--- The data ---
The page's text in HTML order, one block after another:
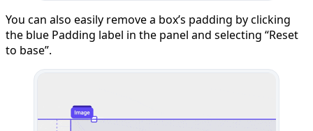
You can also easily remove a box’s padding by clicking
the blue Padding label in the panel and selecting “Reset
to base”.
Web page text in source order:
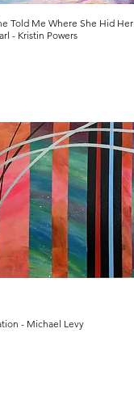
Told Me Where She Hid Her
- Kristin Powers
- Michael Levy
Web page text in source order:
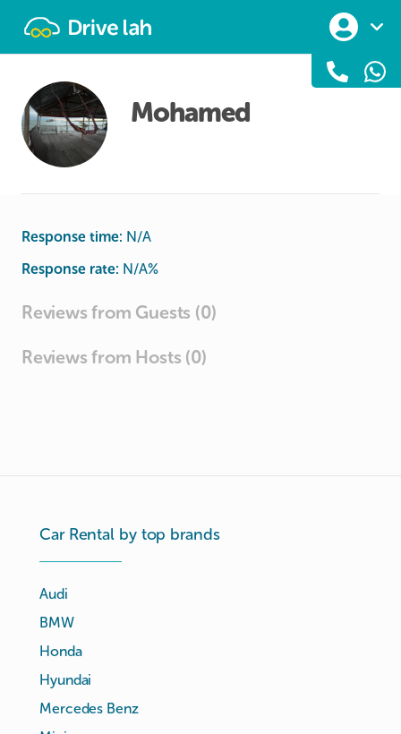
---
▸ Exercise details:
All records, pictures excluded: copy them exactly.

▸ Solution for this task:
The page's text in HTML order, one block after another:
You can also easily remove a box’s padding by clicking
the blue Padding label in the panel and selecting “Reset
to base”.
Web page text in source order:
Told Me Where She Hid Her
- Kristin Powers
- Michael Levy
Web page text in source order:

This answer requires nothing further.